* TRY IT *
Copy all lines holding the word "bitrate" from the entries.

※ ※ ※

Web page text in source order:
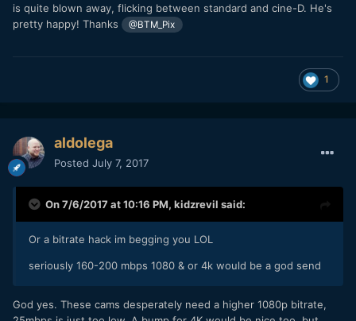
is quite blown away, flicking between standard and cine-D. He's
pretty happy! Thanks
@BTM_Pix
1
aldolega
Posted July 7, 2017
On 7/6/2017 at 10:16 PM, kidzrevil said:
Or a bitrate hack im begging you LOL
seriously 160-200 mbps 1080 & or 4k would be a god send
God yes. These cams desperately need a higher 1080p bitrate,

※ ※ ※

* REPLY TO THE EXERCISE *
Or a bitrate hack im begging you LOL
God yes. These cams desperately need a higher 1080p bitrate,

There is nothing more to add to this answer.